Pada sekitar tahun 1970 an mereka melakukan pengembaraaan ke wilayah hutan yang lain   dan beberapa kelompok menuju ke hutan-hutan  wilayah selatan hingga sampai di kabupaten Berau. Di Kabupaten Berau ini mereka menyebar di beberapa wilayah, antara lain di hutan-hutan tepian  sungai Birang, sungai Sambarata, Sungai lati,  sungai Bengawan, dan lain-lain.

Saat mengembara di kabupaten Berau,  mereka masih menerapkan pola kehidupan sebelumnya, yaitu mencari nafkah dari hasil hutan serta ladang berpindah. Namun, karena pada saat itu di kabupaten Berau sedang marak pengusahaan kayu log (banjir kap), beberapa diantara  warga mereka turut menjadi tenaga kasar para pengusaha kayu log (pengusaha lokal Berau). Disini kontak dengan warga lain terjalin, utamanya dengan warga Berau.  Terjalinnya kontak & komuniasi dengan warga Berau ini membuat mereka sedikit banyak tahu bahasa Berau, kebiasaan belanja ke  Tanjung Redeb, barter & menjual  perolehan hasil hutan dengan masyarakat Berau, dll.

Walaupun telah terjadi kontak & komunikasi dengan warga Berau tetapi  mereka masih tetap bertahan tinggal berkelompok dengan komunitasnya dihutan,  bersifat  inklusiv, serta hidup dengan pola & kebiasaan lama.   Kebiasaan mereka masih belum banyak berubah, seperti bertahan tinggal di tepian sungai di hutan, nafkah yang tergantung pada alam/hutan, pola ladang berpindah, tidak menyekolahkan anaknya, serta pola hidup yang belum sehat.
dup  Warga Dayak Punan     
Karena kondisi dan kebiasaannya yang relativ unik itu, maka oleh masyarakat Berau komunitas Dayak Punan ini sering disebut dengan “Orang Basap”.

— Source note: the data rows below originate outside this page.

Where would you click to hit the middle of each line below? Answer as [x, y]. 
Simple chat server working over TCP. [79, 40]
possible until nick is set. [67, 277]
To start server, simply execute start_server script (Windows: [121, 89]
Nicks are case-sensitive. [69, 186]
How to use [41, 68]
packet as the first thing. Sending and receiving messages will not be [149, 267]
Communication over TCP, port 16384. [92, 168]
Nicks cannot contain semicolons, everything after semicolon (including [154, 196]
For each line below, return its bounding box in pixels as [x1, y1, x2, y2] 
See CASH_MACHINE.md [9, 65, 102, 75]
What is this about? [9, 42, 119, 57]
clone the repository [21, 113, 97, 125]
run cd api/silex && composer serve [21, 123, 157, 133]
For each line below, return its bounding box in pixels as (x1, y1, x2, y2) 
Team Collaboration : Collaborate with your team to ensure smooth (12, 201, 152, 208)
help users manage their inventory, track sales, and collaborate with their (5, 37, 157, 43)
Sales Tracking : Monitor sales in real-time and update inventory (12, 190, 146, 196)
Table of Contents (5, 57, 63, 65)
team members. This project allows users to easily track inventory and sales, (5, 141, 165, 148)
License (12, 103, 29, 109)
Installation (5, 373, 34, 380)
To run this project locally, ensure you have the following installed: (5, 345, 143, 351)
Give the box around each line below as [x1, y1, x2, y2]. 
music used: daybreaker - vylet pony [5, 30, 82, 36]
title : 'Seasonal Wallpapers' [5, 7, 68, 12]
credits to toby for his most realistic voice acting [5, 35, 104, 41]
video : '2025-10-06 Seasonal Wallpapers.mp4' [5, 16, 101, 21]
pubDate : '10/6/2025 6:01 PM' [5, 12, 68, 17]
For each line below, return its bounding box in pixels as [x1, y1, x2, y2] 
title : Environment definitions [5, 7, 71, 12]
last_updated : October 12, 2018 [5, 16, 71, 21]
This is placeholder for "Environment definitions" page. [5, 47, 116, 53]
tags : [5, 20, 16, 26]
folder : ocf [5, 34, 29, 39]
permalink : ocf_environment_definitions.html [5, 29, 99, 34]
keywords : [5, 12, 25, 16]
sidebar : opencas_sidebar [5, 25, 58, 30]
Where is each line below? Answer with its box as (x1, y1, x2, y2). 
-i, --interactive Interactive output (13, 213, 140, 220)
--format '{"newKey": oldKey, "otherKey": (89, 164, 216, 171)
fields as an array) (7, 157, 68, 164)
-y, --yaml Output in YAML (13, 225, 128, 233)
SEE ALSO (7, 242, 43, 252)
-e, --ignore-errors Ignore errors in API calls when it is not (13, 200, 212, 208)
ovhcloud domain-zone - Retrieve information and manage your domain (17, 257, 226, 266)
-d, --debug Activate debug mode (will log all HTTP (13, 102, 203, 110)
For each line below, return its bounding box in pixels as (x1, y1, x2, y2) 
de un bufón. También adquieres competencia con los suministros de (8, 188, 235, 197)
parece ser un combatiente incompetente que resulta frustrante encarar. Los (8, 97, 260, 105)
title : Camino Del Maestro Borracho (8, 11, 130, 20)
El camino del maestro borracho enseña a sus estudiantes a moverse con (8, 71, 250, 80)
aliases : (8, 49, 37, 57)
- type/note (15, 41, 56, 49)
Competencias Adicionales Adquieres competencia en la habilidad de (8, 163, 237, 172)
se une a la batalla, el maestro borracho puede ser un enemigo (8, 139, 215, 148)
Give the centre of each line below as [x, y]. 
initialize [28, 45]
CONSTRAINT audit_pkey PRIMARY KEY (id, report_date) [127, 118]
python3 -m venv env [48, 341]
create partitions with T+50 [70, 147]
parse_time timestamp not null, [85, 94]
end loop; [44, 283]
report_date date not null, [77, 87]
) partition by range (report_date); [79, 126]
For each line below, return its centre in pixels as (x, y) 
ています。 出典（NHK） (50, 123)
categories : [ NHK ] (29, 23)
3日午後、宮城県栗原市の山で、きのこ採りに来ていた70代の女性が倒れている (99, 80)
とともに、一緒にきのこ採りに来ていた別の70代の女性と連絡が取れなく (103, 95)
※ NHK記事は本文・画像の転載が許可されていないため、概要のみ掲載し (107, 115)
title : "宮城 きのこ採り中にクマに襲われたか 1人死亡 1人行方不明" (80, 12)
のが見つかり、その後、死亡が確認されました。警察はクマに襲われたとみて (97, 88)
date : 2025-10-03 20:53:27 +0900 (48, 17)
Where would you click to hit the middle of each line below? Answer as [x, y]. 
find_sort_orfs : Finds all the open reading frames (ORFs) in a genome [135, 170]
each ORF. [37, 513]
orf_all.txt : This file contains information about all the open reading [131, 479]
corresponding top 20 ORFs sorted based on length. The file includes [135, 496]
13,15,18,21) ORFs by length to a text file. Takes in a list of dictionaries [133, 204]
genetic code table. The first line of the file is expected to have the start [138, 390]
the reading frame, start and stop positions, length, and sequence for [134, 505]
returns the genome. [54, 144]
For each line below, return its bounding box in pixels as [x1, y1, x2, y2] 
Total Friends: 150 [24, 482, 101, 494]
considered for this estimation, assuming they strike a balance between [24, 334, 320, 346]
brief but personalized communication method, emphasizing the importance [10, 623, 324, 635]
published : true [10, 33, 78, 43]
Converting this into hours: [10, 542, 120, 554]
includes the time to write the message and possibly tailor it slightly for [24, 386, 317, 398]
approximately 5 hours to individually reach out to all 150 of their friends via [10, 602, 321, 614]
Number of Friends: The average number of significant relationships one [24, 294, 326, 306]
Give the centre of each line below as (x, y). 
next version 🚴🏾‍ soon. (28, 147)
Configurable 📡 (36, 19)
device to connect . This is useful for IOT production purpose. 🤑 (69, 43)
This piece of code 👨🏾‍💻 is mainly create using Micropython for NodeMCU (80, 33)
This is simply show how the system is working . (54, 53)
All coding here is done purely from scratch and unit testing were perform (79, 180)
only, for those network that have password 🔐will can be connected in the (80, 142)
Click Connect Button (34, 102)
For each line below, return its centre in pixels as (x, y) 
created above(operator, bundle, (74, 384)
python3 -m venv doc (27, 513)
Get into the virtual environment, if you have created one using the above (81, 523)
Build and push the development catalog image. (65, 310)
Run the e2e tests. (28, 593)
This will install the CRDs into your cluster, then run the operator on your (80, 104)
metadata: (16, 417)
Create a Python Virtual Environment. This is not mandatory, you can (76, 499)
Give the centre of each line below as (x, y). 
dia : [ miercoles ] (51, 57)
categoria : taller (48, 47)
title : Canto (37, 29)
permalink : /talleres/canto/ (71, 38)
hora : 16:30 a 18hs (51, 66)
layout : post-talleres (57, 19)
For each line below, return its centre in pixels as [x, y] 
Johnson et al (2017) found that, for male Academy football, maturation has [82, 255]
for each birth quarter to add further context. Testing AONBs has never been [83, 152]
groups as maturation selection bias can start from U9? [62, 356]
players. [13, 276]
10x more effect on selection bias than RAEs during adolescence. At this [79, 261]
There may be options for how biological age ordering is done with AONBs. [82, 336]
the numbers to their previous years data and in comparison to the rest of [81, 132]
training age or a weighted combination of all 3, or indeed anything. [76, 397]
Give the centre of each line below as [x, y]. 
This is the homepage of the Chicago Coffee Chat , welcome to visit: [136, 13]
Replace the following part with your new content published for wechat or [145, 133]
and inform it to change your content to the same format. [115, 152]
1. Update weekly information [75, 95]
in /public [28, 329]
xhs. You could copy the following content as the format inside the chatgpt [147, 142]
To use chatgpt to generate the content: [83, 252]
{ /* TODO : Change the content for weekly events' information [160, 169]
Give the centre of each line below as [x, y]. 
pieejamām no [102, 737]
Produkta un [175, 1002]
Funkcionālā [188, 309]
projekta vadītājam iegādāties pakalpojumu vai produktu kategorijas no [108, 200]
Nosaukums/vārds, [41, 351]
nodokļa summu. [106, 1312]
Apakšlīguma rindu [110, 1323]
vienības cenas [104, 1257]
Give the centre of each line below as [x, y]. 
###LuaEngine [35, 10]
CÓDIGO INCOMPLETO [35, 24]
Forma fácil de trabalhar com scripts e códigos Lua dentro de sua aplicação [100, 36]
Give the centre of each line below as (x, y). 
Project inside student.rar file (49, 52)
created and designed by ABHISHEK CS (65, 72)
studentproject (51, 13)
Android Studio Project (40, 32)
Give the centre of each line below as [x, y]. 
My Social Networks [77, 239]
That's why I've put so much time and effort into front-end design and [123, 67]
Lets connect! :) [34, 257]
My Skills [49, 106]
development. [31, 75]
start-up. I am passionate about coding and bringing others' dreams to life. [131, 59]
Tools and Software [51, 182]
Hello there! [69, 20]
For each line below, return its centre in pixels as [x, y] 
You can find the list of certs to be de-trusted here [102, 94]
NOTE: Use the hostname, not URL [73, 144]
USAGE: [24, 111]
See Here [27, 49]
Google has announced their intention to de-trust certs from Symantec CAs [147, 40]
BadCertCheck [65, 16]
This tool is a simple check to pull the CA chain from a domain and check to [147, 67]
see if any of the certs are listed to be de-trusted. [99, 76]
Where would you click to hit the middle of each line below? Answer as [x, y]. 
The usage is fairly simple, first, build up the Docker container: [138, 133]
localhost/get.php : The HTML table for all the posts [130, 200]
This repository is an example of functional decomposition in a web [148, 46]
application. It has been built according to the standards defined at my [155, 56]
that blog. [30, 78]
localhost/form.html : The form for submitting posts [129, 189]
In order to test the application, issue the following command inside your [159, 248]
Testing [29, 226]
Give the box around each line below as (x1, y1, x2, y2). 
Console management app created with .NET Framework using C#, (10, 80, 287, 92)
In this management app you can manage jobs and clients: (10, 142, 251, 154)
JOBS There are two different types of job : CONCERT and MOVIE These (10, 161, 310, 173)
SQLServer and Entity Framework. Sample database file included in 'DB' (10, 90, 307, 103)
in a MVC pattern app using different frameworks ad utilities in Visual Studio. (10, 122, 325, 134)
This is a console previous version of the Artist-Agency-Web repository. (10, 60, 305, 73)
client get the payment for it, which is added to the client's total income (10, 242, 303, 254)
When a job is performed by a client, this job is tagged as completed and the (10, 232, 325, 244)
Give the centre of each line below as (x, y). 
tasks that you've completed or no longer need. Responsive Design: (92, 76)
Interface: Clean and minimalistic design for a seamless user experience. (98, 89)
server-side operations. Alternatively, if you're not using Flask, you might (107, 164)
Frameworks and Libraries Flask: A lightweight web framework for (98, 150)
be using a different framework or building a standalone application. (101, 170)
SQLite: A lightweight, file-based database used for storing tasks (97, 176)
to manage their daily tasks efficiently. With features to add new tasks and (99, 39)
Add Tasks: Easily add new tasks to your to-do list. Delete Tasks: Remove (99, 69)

2. Tatanan Sosial dan Pola Hidup

Kebiasaan  dan Tatanan Sosial

Kelompok Warga Dayak Punan yang pola hidupnya berpindah-pindah di wilayah hutan  sebenarnya merupakan komunitas yang terikat dan bersatu karena adanya ikatan kekerabatan. Dalam masa pengembaraannya, mereka hidup dalam kelompok-kelompok, dimana tiap kelompok terdiri atas beberapa keluarga yang memiliki hubungan kekerabatan/klan  antara satu dan lainnya. Tiap kelompok biasanya beranggotakan tidak lebih dari 2 sampai 5 keluarga.  Jarang dijumpai   lebih dari jumlah itu  dan jarang pula adanya keluarga lain yang ikut masuk dalam kelompoknya. Kalaupun ada, itu karena menikah dengan salah satu anggota keluarga di kelompok tersebut.  
Apabila ada orang luar akan  menikah dg  salah satu anggota keluarga, akad dan penetapan  nikahnya dilakukan didepan  sesepuh/tetua kelompok tersebut. Tetua/sesepuh selanjutnya bertindak sebagai penghulu yang menyatukan 2 mempelai dalam 1 ikatan perkawinan.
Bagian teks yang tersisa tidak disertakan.